### TASK REQUIREMENTS
In the listing below, find the line that contains "合约选择哪种完全成交定义。在第一版本的实现中，我们先支持第一种定义。 (171, 548)" and the line that contains "The publications that". Quote both and every line between them, exactly, and nothing more.

********

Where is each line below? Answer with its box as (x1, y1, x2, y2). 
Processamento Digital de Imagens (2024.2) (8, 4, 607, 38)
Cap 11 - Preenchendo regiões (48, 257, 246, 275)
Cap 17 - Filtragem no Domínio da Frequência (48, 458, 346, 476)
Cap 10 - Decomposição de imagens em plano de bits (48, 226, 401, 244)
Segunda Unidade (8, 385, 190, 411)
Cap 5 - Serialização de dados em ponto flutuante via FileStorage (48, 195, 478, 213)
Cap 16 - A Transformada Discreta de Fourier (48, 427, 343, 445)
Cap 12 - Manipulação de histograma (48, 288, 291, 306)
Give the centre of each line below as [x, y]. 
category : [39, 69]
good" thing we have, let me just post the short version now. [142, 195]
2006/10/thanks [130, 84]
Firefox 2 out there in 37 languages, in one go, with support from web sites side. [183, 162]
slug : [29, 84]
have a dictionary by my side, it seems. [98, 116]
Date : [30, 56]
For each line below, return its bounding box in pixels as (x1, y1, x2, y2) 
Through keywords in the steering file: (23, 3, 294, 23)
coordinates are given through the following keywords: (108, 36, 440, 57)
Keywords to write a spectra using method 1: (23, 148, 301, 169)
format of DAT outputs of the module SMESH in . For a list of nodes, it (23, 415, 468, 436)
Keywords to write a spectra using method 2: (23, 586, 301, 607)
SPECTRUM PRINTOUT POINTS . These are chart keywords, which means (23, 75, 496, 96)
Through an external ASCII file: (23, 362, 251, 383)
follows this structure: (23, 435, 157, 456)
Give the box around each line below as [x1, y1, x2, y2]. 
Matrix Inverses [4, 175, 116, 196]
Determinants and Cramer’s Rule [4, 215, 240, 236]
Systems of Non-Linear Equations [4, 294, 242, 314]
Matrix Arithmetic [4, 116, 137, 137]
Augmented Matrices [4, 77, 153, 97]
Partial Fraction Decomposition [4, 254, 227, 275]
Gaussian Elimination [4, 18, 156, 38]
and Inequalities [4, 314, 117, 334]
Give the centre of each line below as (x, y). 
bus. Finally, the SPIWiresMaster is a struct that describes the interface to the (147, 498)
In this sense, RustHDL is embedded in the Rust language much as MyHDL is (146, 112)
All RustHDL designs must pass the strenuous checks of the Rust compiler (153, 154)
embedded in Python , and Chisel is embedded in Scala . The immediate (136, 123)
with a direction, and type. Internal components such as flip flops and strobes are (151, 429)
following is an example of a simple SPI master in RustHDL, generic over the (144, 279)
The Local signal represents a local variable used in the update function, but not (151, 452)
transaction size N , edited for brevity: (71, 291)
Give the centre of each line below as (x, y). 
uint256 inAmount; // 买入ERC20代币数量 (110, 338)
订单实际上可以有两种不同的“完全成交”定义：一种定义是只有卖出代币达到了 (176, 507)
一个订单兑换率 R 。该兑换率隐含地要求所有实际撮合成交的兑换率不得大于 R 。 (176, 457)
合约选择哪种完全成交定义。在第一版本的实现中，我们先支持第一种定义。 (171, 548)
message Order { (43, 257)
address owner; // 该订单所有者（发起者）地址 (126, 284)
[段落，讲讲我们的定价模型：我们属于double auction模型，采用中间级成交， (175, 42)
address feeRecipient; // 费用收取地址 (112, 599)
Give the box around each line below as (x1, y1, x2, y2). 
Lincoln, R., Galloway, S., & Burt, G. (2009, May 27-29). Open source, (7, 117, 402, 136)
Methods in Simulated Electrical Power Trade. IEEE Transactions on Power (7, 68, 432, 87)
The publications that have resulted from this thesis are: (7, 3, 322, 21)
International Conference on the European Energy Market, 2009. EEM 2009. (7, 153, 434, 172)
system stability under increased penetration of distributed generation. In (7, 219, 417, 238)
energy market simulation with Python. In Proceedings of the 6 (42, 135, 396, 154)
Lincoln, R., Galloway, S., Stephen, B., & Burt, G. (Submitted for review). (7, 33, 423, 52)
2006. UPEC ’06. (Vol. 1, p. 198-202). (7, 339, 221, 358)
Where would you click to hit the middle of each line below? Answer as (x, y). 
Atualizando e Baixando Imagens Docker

********

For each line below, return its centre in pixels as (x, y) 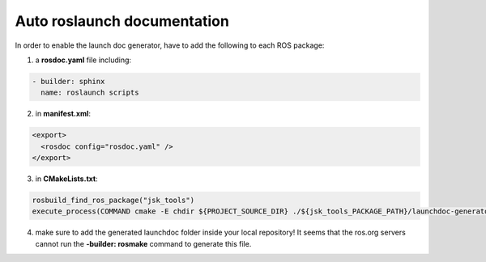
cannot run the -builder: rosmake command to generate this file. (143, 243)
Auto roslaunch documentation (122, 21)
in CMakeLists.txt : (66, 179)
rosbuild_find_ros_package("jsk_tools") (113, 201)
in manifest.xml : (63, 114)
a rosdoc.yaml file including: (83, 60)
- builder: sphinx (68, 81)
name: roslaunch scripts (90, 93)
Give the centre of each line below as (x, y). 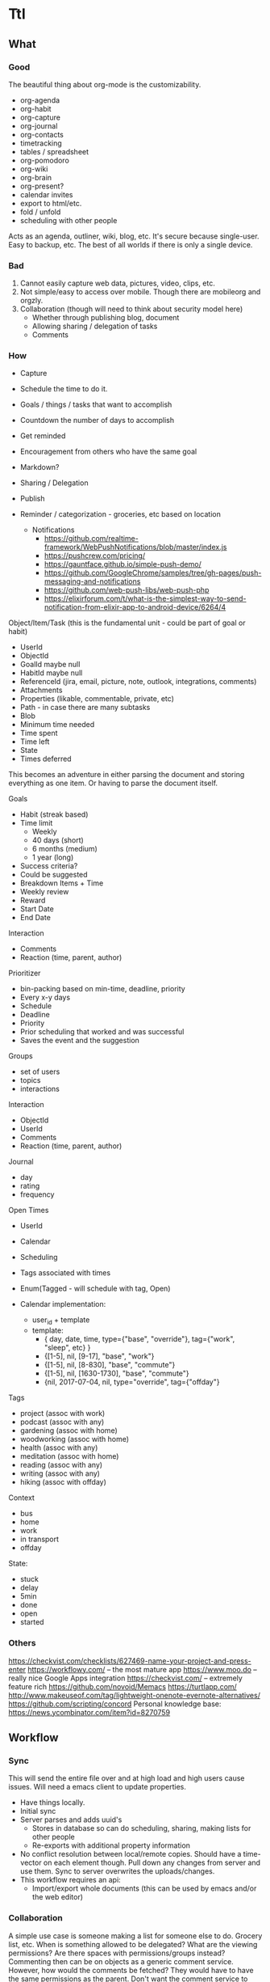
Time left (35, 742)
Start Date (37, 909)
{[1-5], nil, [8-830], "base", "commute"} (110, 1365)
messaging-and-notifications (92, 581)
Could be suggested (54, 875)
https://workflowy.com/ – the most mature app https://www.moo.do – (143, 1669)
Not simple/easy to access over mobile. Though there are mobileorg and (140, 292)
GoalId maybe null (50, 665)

********

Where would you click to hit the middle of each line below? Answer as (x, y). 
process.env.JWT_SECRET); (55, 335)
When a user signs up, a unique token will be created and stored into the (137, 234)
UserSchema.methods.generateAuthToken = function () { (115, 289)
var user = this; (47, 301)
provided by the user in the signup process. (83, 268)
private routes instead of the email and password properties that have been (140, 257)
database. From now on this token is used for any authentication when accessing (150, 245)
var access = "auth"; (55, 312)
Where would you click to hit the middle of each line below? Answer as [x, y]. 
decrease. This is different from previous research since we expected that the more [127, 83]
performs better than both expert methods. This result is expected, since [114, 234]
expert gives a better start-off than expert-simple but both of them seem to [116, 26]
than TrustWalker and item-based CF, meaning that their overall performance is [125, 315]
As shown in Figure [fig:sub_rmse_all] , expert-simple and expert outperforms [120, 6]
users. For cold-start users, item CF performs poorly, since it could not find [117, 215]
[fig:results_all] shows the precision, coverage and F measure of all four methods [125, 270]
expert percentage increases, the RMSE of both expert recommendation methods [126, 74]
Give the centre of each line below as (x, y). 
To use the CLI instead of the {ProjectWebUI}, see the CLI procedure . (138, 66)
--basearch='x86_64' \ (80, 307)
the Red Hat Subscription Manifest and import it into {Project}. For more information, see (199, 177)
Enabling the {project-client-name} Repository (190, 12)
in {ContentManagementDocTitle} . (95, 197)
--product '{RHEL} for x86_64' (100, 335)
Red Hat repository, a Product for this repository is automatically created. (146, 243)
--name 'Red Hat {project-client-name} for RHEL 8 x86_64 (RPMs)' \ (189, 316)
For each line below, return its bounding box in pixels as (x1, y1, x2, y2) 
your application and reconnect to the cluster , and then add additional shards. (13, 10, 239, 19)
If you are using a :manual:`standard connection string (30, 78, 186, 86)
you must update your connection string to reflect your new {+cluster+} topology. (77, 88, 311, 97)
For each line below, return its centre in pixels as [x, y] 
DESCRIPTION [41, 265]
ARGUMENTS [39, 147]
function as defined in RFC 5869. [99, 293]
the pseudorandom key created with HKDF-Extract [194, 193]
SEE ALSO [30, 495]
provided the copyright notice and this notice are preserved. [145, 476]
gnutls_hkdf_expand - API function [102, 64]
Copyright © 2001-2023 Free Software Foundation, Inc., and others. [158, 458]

********

### ANSWER BELOW
合约选择哪种完全成交定义。在第一版本的实现中，我们先支持第一种定义。 (171, 548)
message Order { (43, 257)
address owner; // 该订单所有者（发起者）地址 (126, 284)
[段落，讲讲我们的定价模型：我们属于double auction模型，采用中间级成交， (175, 42)
address feeRecipient; // 费用收取地址 (112, 599)
Give the box around each line below as (x1, y1, x2, y2). 
Lincoln, R., Galloway, S., & Burt, G. (2009, May 27-29). Open source, (7, 117, 402, 136)
Methods in Simulated Electrical Power Trade. IEEE Transactions on Power (7, 68, 432, 87)
The publications that have resulted from this thesis are: (7, 3, 322, 21)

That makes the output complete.